In general, it is a challenge task to create appropriate constraints to describe the boundary conditions. Since dynamic responses of the structure are sensitive to the boundary conditions, slight changes in the FE model can lead to a big variation of eigen-frequencies and mode order. In order to mimic the simply supported boundary condition, all the displacements in three directions at one shorter edge were constrained and, at the other shorter edge, all the displacements were also constrained except the displacement in a vertical direction (U1 in Abaqus). This boundary set-up of the FE model was kept throughout the entire modelling process. More explanations about the choice of the boundary condition can be found in Section 3.3.

3.2. Model Validation Criterion

The established model needs to be validated by two different metrics. One is the normalized relative frequency difference (NRFD), which characterizes the discrepancies between the simulated and the measured eigen-frequencies, defined by the equation below.

$$NRF{D}_i=\frac{\left|f_{re{f}_i}-f_i\right|}{f_{re{f}_i}},$$

(1)

where $f_{re{f}_i}$ is the measured resonance frequency and $f_i$ is the simulated resonance frequency.

The other one is the modal assurance criterion (MAC), which quantifies the similarity of simulated and measured mode shapes, defined by the formula below.

$$MAC= \frac{|{({\mathsf{\Phi }}_i^{sim})}^T({\mathsf{\Phi }}_j^{exp}){|}^2}{{\left({\mathsf{\Phi }}_i^{sim}\right)}^T\left({\mathsf{\Phi }}_i^{sim}\right){\left({\mathsf{\Phi }}_j^{exp}\right)}^T\left({\mathsf{\Phi }}_j^{exp}\right)}$$

(2)

where ${\mathsf{\Phi }}_i^{sim}$ is the i-th simulated mode shape and ${\mathsf{\Phi }}_j^{exp}$ is the j-th measured mode shape. The range of the MAC number is from 0 to 1. When the MAC number equals 1, the simulated eigen-mode perfectly correlates to the measured one. However, MAC equals 0, which implies irrelevant simulated and measured eigen-modes. Different from the conventional calibration procedure, stochastic process calibration begins with comparing eigen-frequencies (NRFDs) between the simulated FRFs and measured FRFs. Therefore, several FRFs of different positions are needed to make sure the calibrated model validating at different positions, which can increase the credibility of the model. However, the FRFs calibration can only ensure consistency of simulated and measured eigen-frequency but not the mode order. The simulated eigen-frequency may be the same as the measured eigen-frequency, but they could have different mode shapes. Therefore, both indictors are needed to ensure the simulated eigen-frequencies correlated with the measured ones to keep the simulated mode order corresponding to the measured one.

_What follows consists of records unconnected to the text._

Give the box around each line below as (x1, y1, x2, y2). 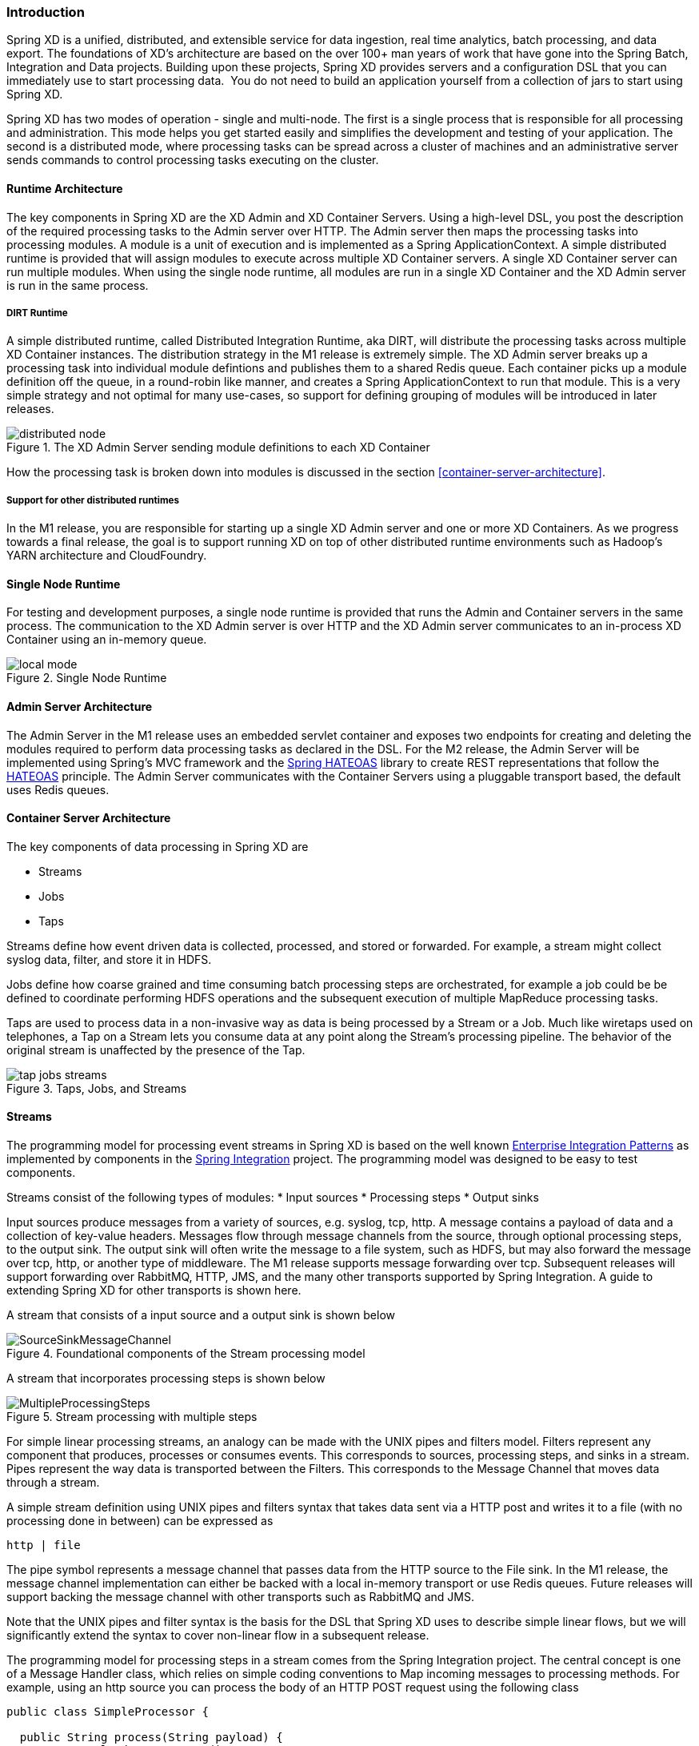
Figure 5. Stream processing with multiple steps (6, 1410, 258, 1424)
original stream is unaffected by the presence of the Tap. (6, 1042, 306, 1057)
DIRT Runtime (6, 307, 68, 319)
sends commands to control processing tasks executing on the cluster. (6, 153, 379, 167)
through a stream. (6, 1475, 100, 1490)
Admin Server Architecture (6, 699, 153, 713)
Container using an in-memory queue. (6, 632, 207, 647)
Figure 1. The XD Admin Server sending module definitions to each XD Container (6, 440, 430, 455)

3.3. Preliminary Sensitivity Analysis

Wood as a kind of orthotropic material has nine different variables (three Young’s moduli, three shear moduli, and three Poisson’s ratios) to be calibrated. In order to decrease the complexity of calibration, a sensitivity analysis should be performed to investigate the effect of different elastic constants on simulated eigen-frequencies before the stochastic process is introduced to the FE model. In this section, Young’s moduli in different directions were increased or decreased 25% when compared to the Young’s moduli given by Table 2. Shear moduli in different directions were increased or decreased 15% when compared to the shear moduli given by Table 2. The Poisson ratios, ${\nu }_{12}$, ${\nu }_{13}$, ${\nu }_{23}$ were set to be 0.25, 0.25, and 0.35, whereas the initial values were 0.3, 0.3, and 0.4. The reference eigen-frequencies employed in NRFDs were calculated, according to the elastic constants reported in Table 2. The measured eigen-frequencies were not selected as a reference since the objective of sensitivity analysis aims to investigate how different elastic constants affect the eigen-frequencies of an FE model.

From the NRFDs shown in Figure 7 and Figure 8, it can be seen that the influence of Young’s moduli and shear moduli on eigen-frequencies cannot be ignored. Among all the elastic constants, Young’s modulus in the longitudinal direction has the most important influence on eigen-frequency changes. However, Young’s modulus in a vertical direction barely changes the eigen-frequencies. Therefore, the variation of Young’s modulus in the vertical direction was not reported in Figure 7. When looking at Figure 9, we could find that all the NRFDs are lower than 0.5%, which indicates that the influences of Poisson’s ratios on eigen-frequencies are negligible. From this sensitivity analysis, it can be concluded that the Young’s moduli and shear moduli have a more significant influence on eigen-frequency calculations than Poisson’s ratios. As a result, the calibration of material properties can be reduced to six variables.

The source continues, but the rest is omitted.